The GUI provides three tabs:
- **Single Episode** — Mine one video/subtitle pair with file selectors and progress tracking
- **Batch Processing** — Queue multiple series for sequential processing
- **Settings** — Configure Anki connection, media extraction, dictionary, and word filtering options

## Configuration

All settings can be adjusted in the GUI Settings tab.

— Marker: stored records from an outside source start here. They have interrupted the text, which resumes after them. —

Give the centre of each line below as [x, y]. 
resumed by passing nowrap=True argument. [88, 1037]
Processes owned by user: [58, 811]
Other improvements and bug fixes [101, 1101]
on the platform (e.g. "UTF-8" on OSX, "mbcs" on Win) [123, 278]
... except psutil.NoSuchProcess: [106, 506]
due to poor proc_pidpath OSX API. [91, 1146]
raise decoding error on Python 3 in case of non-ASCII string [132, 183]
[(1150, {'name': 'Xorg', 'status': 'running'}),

Here are the key options:

| Setting                | Default        | Description                                 |
|------------------------|----------------|---------------------------------------------|
| `anki_deck_name`       | `"Anki Miner"` | Target Anki deck                            |
| `anki_note_type`       | `"Lapis"`      | Note type to use                            |
| `audio_padding`        | `0.3`          | Seconds added before/after audio clips      |
| `screenshot_offset`    | `1.0`          | Seconds after subtitle start for screenshot |
| `min_word_length`      | `2`            | Minimum characters per word                 |
| `max_parallel_workers` | `6`            | Concurrent ffmpeg processes                 |
| `use_offline_dict`     | `true`         | Use JMdict instead of Jisho API             |
| `subtitle_offset`      | `0.0`          | Global subtitle timing adjustment           |

GUI settings are saved to `~/.anki_miner/gui_config.json`. CLI commands use the default values shown above.

## Troubleshooting

| Issue                    | Solution                                                                         |
|--------------------------|----------------------------------------------------------------------------------|
| "Cannot connect to Anki" | Start Anki and ensure AnkiConnect is installed                                   |
| "Deck not found"         | Create the deck in Anki or update the deck name in settings                      |
| "Note type not found"    | Import the Lapis note type (see Installation above) or configure your own        |
| "ffmpeg not found"       | Install ffmpeg and add to PATH                                                   |
| "JMdict file not found"  | Download to `~/.anki_miner/` (see Installation above) or disable offline dictionary |
| Audio is wrong language  | The tool tries Japanese audio tracks first, then falls back to the default track |
| Subtitles out of sync    | Use `--offset` (CLI) or the subtitle offset control (GUI) to adjust timing       |

## Issues and Contributing

Found a bug or have an idea for a feature? [Open an issue](https://github.com/0xzerolight/anki_miner/issues) — all bug reports and suggestions are welcome.

Pull requests are also welcome. See [CONTRIBUTING.md](CONTRIBUTING.md) for development setup and guidelines.

## License

This project is licensed under the GNU General Public License v3.0 — see the [LICENSE](LICENSE) file for details.